(Dataset entries)
--

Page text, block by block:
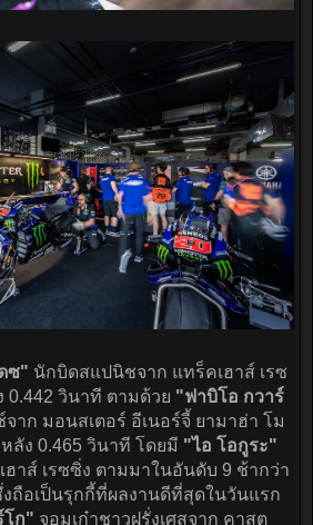
ซ" นักบิดสแปนิชจาก แทร็คเฮาส์ เรซ
0.442 วินาที ตามด้วย "ฟาบิโอ กวาร์
าก มอนสเตอร์ อีเนอร์จี้ ยามาฮ่า โม
ลัง 0.465 วินาที โดยมี "ไอ โอกูระ"
าส์ เรซซิ่ง ตามมาในอันดับ 9 ช้ากว่า
ถือเป็นรุกกี้ที่ผลงานดีที่สุดในวันแรก
โก" จอมเก๋าชาวฝรั่งเศสจาก คาสต
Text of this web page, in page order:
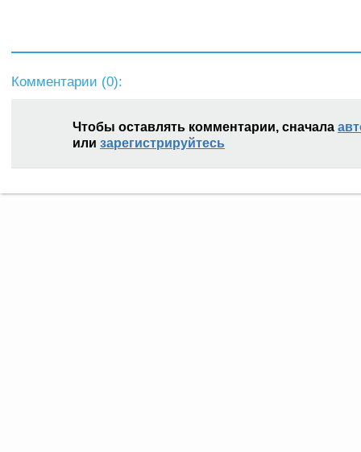
Комментарии (0):
Чтобы оставлять комментарии, сначала
или зарегистрируйтесь
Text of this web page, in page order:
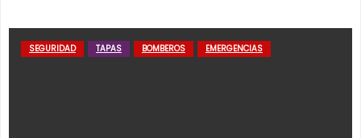
SEGURIDAD TAPAS BOMBEROS EMERGENCIAS
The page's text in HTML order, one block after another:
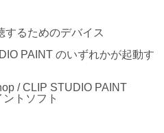
するためのデバイス
PAINT のいずれかが起動す
/ CLIP STUDIO PAINT
ントソフト
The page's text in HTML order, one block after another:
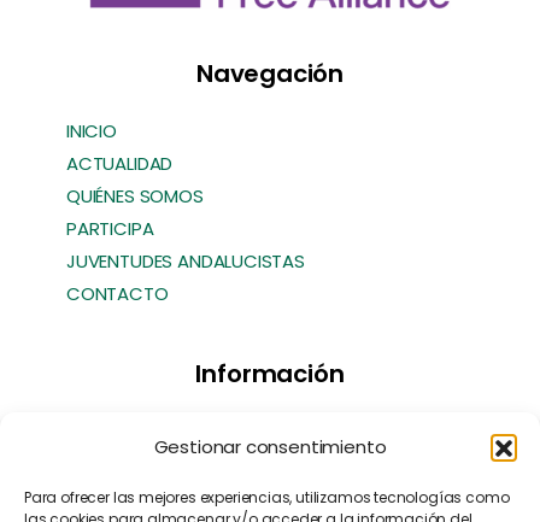
Gestionar consentimiento
Para ofrecer las mejores experiencias, utilizamos tecnologías como
Navegación
INICIO
ACTUALIDAD
QUIÉNES SOMOS
PARTICIPA
JUVENTUDES ANDALUCISTAS
CONTACTO
Información
Política de Privacidad
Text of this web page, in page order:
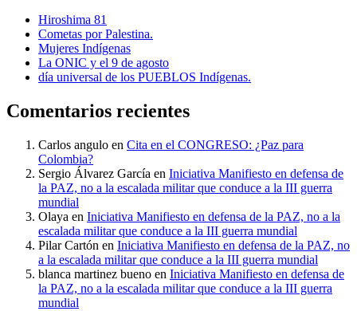
Hiroshima 81
Cometas por Palestina.
Mujeres Indígenas
La ONIC y el 9 de agosto
día universal de los PUEBLOS Indígenas.
Comentarios recientes
Carlos angulo en Cita en el CONGRESO: ¿Paz para
Colombia?
Sergio Álvarez García en Iniciativa Manifiesto en defensa de
la PAZ, no a la escalada militar que conduce a la III guerra
mundial
Olaya en Iniciativa Manifiesto en defensa de la PAZ, no a la
escalada militar que conduce a la III guerra mundial
Pilar Cartón en Iniciativa Manifiesto en defensa de la PAZ, no
a la escalada militar que conduce a la III guerra mundial
blanca martinez bueno en Iniciativa Manifiesto en defensa de
la PAZ, no a la escalada militar que conduce a la III guerra
mundial
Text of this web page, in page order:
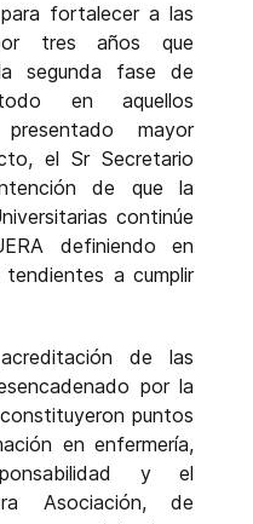
fortalecer a las
tres años que
segunda fase de
en aquellos
mayor
el Sr Secretario
de que la
continúe
definiendo en
a cumplir
de las
por la
puntos
en enfermería,
y el
Asociación, de
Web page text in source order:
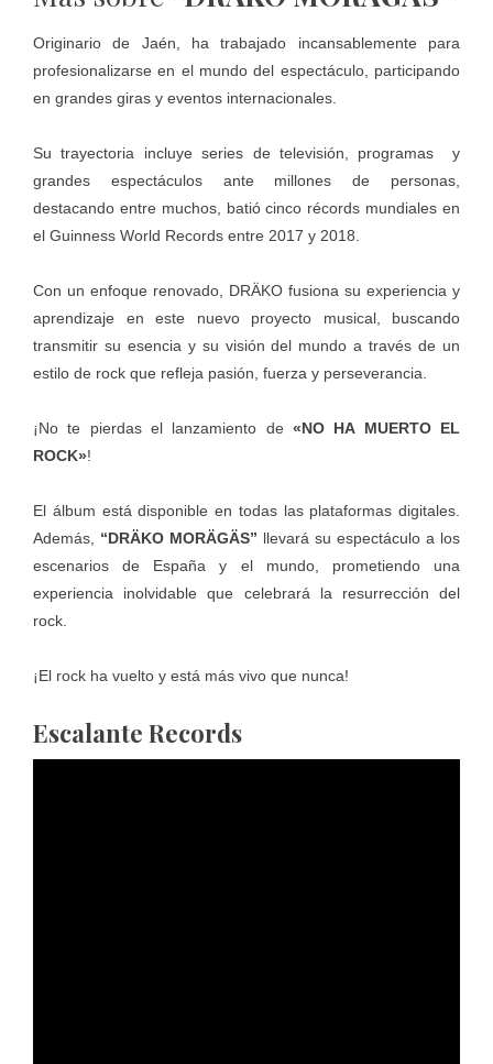
Originario de Jaén, ha trabajado incansablemente para
profesionalizarse en el mundo del espectáculo, participando
en grandes giras y eventos internacionales.
Su trayectoria incluye series de televisión, programas y
grandes espectáculos ante millones de personas,
destacando entre muchos, batió cinco récords mundiales en
el Guinness World Records entre 2017 y 2018.
Con un enfoque renovado, DRÄKO fusiona su experiencia y
aprendizaje en este nuevo proyecto musical, buscando
transmitir su esencia y su visión del mundo a través de un
estilo de rock que refleja pasión, fuerza y perseverancia.
¡No te pierdas el lanzamiento de «NO HA MUERTO EL
ROCK»!
El álbum está disponible en todas las plataformas digitales.
Además, “DRÄKO MORÄGÄS” llevará su espectáculo a los
escenarios de España y el mundo, prometiendo una
experiencia inolvidable que celebrará la resurrección del
rock.
¡El rock ha vuelto y está más vivo que nunca!
Escalante Records
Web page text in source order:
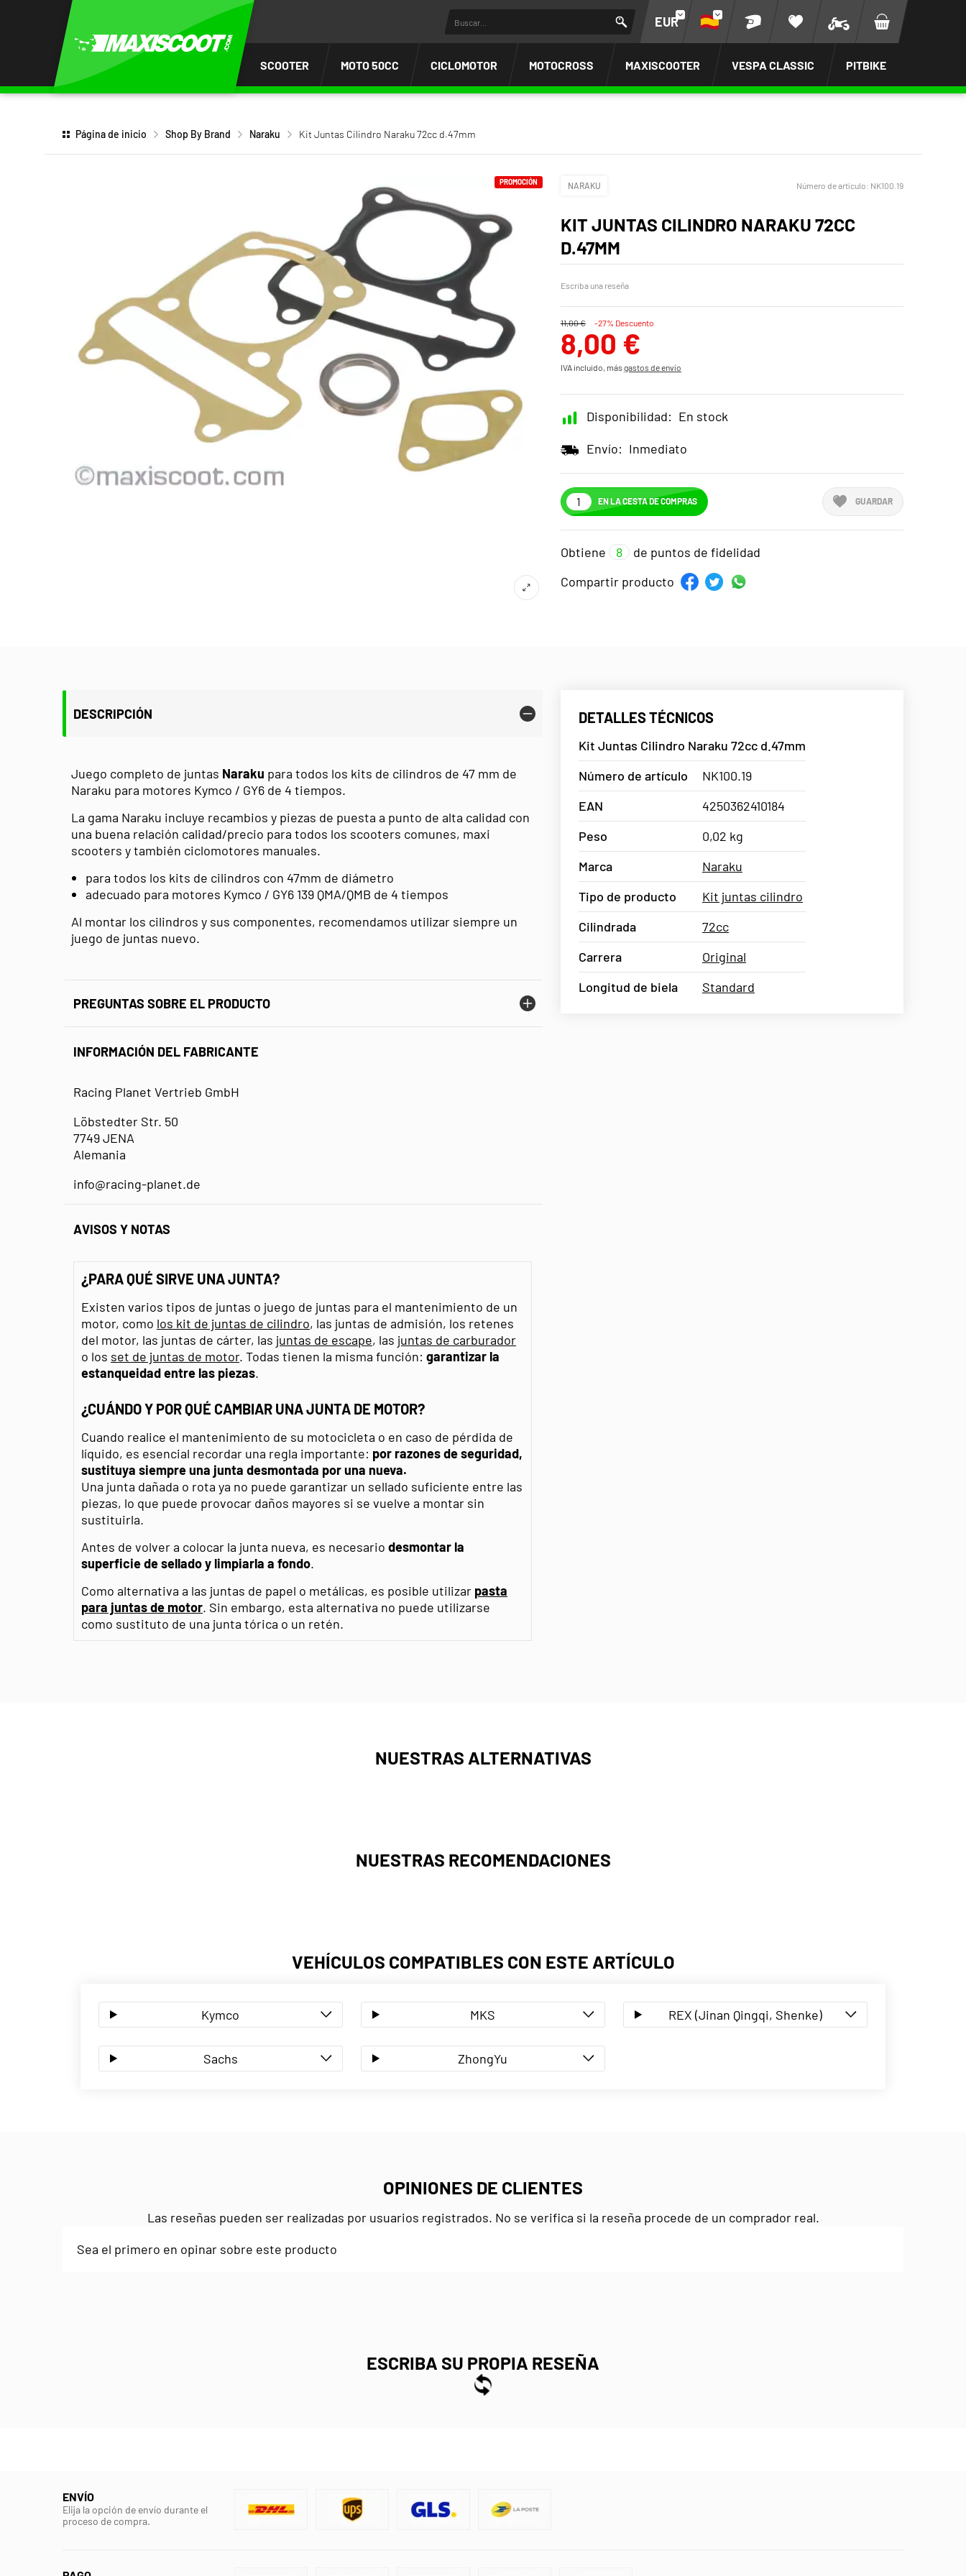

--

Your instructions: Restate the data word for word while omitting each picture.

Result of this exercise:
Page text, block by block:
ซ" นักบิดสแปนิชจาก แทร็คเฮาส์ เรซ
0.442 วินาที ตามด้วย "ฟาบิโอ กวาร์
าก มอนสเตอร์ อีเนอร์จี้ ยามาฮ่า โม
ลัง 0.465 วินาที โดยมี "ไอ โอกูระ"
าส์ เรซซิ่ง ตามมาในอันดับ 9 ช้ากว่า
ถือเป็นรุกกี้ที่ผลงานดีที่สุดในวันแรก
โก" จอมเก๋าชาวฝรั่งเศสจาก คาสต
Text of this web page, in page order:
Комментарии (0):
Чтобы оставлять комментарии, сначала
или зарегистрируйтесь
Text of this web page, in page order:
SEGURIDAD TAPAS BOMBEROS EMERGENCIAS
The page's text in HTML order, one block after another:
するためのデバイス
PAINT のいずれかが起動す
/ CLIP STUDIO PAINT
ントソフト
The page's text in HTML order, one block after another:
Gestionar consentimiento
Para ofrecer las mejores experiencias, utilizamos tecnologías como
Navegación
INICIO
ACTUALIDAD
QUIÉNES SOMOS
PARTICIPA
JUVENTUDES ANDALUCISTAS
CONTACTO
Información
Política de Privacidad
Text of this web page, in page order:
Hiroshima 81
Cometas por Palestina.
Mujeres Indígenas
La ONIC y el 9 de agosto
día universal de los PUEBLOS Indígenas.
Comentarios recientes
Carlos angulo en Cita en el CONGRESO: ¿Paz para
Colombia?
Sergio Álvarez García en Iniciativa Manifiesto en defensa de
la PAZ, no a la escalada militar que conduce a la III guerra
mundial
Olaya en Iniciativa Manifiesto en defensa de la PAZ, no a la
escalada militar que conduce a la III guerra mundial
Pilar Cartón en Iniciativa Manifiesto en defensa de la PAZ, no
a la escalada militar que conduce a la III guerra mundial
blanca martinez bueno en Iniciativa Manifiesto en defensa de
la PAZ, no a la escalada militar que conduce a la III guerra
mundial
Text of this web page, in page order:
fortalecer a las
tres años que
segunda fase de
en aquellos
mayor
el Sr Secretario
de que la
continúe
definiendo en
a cumplir
de las
por la
puntos
en enfermería,
y el
Asociación, de
Web page text in source order:
Originario de Jaén, ha trabajado incansablemente para
profesionalizarse en el mundo del espectáculo, participando
en grandes giras y eventos internacionales.
Su trayectoria incluye series de televisión, programas y
grandes espectáculos ante millones de personas,
destacando entre muchos, batió cinco récords mundiales en
el Guinness World Records entre 2017 y 2018.
Con un enfoque renovado, DRÄKO fusiona su experiencia y
aprendizaje en este nuevo proyecto musical, buscando
transmitir su esencia y su visión del mundo a través de un
estilo de rock que refleja pasión, fuerza y perseverancia.
¡No te pierdas el lanzamiento de «NO HA MUERTO EL
ROCK»!
El álbum está disponible en todas las plataformas digitales.
Además, “DRÄKO MORÄGÄS” llevará su espectáculo a los
escenarios de España y el mundo, prometiendo una
experiencia inolvidable que celebrará la resurrección del
rock.
¡El rock ha vuelto y está más vivo que nunca!
Escalante Records
Web page text in source order:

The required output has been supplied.